The scheme will be delivered on behalf of the government by Salix Finance.

The first two phases of the decarbonisation scheme saw the government spend more than £1bn on energy efficiency measures in the public sector.

Gillian Charlesworth, chief executive of the Building Research Establishment, who earlier this year criticised the absence of retrofit initiatives in the government’s energy security strategy, welcomed the investment in energy efficiency measures.

She said: “The UK has one of the oldest and least energy efficient building stocks in Europe, which unnecessarily inflates demand for natural gas.
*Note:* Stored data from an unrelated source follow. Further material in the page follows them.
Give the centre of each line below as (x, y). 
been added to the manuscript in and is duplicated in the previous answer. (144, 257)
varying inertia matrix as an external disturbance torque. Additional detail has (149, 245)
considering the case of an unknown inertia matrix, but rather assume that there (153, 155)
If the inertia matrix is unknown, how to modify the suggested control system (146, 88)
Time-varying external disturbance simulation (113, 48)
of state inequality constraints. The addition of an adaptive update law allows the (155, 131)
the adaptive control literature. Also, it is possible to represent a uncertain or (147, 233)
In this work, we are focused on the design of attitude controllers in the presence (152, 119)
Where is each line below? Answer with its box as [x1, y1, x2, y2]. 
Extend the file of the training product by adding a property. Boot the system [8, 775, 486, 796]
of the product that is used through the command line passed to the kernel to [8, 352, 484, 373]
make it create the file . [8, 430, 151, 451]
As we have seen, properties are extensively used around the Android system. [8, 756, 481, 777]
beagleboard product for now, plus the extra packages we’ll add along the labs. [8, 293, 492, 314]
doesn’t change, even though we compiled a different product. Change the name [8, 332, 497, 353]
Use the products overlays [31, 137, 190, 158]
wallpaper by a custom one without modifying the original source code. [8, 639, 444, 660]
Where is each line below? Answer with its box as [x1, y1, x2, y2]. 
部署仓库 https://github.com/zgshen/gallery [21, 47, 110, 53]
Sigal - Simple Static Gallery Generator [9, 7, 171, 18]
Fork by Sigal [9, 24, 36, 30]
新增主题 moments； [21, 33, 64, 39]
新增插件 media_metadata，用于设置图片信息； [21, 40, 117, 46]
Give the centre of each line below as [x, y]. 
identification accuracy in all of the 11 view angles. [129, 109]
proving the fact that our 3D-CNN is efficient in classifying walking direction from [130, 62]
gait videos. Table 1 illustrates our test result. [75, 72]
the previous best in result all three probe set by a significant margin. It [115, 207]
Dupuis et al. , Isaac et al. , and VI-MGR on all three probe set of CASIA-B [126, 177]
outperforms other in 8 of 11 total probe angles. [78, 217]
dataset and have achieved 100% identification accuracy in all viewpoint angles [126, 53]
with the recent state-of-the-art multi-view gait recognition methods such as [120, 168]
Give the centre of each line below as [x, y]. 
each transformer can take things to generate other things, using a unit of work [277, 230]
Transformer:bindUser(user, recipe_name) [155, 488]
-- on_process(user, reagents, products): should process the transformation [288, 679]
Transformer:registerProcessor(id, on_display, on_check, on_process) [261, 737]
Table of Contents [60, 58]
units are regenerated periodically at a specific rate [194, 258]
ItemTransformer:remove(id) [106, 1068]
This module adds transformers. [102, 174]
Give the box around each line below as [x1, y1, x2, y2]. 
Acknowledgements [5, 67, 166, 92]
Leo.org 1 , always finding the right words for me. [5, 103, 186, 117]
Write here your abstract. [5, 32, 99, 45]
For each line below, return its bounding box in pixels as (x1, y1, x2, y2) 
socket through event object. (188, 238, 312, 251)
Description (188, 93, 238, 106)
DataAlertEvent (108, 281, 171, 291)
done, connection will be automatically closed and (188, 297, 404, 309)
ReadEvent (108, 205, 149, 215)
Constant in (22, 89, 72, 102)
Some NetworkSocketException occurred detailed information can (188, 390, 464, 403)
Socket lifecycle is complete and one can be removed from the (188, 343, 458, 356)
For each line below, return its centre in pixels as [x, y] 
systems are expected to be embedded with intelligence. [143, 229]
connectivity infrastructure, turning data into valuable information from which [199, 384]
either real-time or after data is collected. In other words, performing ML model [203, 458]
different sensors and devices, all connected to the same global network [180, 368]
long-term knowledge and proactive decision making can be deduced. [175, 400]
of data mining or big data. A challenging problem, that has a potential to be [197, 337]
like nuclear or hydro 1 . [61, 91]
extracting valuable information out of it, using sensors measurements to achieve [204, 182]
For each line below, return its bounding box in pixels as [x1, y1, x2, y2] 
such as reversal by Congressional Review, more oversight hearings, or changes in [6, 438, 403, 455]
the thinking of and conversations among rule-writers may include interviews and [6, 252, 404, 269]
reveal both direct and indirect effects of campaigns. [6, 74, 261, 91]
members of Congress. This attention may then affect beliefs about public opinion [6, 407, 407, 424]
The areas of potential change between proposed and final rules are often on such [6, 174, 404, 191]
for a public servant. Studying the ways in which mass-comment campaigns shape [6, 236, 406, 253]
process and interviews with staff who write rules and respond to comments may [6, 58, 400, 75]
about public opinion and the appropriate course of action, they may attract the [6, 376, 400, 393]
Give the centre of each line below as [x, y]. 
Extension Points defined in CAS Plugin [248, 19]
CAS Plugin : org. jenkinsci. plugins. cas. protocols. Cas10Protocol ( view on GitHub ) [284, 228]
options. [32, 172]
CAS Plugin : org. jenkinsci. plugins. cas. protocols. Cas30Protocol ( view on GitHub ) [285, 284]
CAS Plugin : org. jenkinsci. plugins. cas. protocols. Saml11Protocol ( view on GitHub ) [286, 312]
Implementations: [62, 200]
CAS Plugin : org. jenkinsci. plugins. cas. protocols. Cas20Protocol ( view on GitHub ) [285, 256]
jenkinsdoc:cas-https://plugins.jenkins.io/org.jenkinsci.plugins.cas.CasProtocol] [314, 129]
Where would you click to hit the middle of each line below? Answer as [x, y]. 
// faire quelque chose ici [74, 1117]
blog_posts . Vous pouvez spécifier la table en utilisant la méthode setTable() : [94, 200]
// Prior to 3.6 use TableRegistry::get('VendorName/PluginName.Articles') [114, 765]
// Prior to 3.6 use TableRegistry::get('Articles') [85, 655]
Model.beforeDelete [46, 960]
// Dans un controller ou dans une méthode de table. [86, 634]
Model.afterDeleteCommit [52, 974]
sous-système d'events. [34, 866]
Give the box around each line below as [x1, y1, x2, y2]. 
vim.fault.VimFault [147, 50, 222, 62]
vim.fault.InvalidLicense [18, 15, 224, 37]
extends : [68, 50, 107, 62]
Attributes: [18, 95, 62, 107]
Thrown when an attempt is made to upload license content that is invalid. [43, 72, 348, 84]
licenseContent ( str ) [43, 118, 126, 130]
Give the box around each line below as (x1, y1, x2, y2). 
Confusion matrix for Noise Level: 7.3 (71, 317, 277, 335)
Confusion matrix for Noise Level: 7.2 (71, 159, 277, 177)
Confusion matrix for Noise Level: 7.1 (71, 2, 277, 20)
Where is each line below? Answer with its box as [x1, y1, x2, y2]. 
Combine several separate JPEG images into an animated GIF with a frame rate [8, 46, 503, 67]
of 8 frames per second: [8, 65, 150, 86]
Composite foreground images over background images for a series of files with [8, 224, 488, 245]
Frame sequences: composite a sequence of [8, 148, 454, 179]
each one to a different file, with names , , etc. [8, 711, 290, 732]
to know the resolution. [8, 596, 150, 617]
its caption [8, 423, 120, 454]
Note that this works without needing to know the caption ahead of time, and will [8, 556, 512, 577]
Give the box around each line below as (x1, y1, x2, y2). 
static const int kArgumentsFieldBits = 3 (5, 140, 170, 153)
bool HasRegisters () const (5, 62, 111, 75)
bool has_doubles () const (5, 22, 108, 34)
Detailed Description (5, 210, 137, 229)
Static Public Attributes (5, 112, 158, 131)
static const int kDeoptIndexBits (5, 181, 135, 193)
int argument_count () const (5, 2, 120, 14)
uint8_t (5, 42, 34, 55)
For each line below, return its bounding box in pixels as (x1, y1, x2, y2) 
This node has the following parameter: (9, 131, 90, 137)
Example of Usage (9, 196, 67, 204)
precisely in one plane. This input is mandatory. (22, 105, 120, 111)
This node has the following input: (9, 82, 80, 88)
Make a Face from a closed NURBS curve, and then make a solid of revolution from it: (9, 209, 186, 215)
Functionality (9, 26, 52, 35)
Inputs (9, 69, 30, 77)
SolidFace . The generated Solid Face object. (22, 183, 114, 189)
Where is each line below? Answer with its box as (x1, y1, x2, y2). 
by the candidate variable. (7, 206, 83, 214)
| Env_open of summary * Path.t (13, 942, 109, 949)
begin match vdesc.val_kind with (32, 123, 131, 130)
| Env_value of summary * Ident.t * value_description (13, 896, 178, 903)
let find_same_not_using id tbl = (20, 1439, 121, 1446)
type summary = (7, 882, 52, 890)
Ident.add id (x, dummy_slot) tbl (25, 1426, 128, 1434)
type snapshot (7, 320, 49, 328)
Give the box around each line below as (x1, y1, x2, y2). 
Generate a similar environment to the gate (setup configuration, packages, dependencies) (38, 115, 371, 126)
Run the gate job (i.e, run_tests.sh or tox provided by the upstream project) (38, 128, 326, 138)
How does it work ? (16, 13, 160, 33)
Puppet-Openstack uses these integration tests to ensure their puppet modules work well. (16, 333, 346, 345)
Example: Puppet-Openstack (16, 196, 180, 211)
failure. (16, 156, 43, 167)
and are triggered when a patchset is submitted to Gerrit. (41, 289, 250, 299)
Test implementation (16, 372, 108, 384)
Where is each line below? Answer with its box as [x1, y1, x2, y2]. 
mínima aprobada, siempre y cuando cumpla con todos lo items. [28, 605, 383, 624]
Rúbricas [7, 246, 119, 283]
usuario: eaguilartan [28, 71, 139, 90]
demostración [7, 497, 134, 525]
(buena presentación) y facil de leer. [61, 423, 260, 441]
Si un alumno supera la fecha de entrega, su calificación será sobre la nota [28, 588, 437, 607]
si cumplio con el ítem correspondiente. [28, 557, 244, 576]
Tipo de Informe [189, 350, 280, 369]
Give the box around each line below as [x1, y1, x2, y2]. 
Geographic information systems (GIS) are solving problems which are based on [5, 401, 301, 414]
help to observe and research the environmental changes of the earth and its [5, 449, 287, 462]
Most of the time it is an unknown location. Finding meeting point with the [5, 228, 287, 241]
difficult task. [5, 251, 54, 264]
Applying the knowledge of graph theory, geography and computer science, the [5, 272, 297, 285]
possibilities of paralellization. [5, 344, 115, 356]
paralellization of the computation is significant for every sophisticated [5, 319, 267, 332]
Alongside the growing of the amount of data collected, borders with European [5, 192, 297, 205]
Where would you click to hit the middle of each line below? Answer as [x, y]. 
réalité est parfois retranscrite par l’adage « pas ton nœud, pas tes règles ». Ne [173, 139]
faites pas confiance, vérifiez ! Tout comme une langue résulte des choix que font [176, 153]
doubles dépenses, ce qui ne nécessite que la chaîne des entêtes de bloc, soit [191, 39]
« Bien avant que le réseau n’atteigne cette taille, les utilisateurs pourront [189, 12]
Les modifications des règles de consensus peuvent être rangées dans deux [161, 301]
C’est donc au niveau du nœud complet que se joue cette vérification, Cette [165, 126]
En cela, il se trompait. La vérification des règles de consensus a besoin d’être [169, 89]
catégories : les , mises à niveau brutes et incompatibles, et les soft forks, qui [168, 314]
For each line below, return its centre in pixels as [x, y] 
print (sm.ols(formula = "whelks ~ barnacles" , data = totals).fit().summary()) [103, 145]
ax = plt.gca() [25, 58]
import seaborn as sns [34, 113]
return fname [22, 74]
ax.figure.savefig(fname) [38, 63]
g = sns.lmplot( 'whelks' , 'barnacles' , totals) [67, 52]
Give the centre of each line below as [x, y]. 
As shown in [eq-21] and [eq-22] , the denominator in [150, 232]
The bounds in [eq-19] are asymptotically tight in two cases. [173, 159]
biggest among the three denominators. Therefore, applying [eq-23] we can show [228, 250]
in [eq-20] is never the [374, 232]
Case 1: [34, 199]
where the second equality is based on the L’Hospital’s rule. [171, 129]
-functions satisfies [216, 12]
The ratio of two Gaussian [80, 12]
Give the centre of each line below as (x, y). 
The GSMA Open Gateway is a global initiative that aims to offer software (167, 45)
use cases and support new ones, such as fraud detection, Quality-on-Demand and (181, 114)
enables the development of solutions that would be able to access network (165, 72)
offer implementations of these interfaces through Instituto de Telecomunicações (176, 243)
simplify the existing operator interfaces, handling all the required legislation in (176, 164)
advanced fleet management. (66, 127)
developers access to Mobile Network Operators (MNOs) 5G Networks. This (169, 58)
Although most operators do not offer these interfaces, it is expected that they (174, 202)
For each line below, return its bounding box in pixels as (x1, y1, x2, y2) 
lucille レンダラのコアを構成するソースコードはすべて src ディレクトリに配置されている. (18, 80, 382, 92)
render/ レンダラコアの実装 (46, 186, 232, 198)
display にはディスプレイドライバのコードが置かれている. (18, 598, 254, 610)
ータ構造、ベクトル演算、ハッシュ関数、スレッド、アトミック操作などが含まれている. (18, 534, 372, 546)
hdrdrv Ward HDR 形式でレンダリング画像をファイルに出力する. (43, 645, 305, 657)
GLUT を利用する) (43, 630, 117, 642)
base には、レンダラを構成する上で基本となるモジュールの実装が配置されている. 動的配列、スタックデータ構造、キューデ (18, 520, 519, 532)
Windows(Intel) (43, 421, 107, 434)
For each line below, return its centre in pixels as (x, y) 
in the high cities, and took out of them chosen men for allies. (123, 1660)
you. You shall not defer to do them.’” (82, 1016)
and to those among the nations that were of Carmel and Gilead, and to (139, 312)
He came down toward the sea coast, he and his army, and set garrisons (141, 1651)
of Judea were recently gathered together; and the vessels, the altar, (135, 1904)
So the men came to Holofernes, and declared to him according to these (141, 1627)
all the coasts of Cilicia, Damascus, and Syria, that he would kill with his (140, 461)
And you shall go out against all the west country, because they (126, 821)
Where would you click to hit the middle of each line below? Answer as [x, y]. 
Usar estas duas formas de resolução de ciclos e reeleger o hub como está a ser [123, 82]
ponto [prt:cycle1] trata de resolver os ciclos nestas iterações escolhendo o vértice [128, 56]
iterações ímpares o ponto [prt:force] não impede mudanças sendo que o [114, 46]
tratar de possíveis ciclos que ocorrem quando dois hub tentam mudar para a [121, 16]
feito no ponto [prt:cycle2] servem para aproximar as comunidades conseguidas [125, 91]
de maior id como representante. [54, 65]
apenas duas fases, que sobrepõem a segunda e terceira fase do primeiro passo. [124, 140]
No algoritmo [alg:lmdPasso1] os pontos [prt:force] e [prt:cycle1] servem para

“Accelerating the roll out of retrofit measures like insulation is a short-term solution that could address spiralling bills and significantly improve the energy efficiency of our public buildings.

“However, without a clear plan and funding to upgrade the UK’s building stock, our energy security strategy cannot be driven forward effectively – and we will quickly lose momentum on the drive to net zero.”

News of the government’s renewed investment comes as new research has revealed the private sector’s embrace of sustainability goals.

According to a new report by BDO, 66% of construction firms have carbon neutral targets in place.

In another recent survey by the accountancy firm, three in five real estate and construction companies said they had declined to work with clients because of their ESG credentials.

BDO partner Paul Fenner said: “With a raft of government regulations aimed specifically at construction, such as requirements to have a carbon reduction plan in place for any public sector contract over £5 million, the direction of travel is clear.

“It’s promising to see that the wave of adoption and acknowledgement of ESG is gaining real momentum and viewed as one of the biggest areas of change when it comes to business performance in 2022.”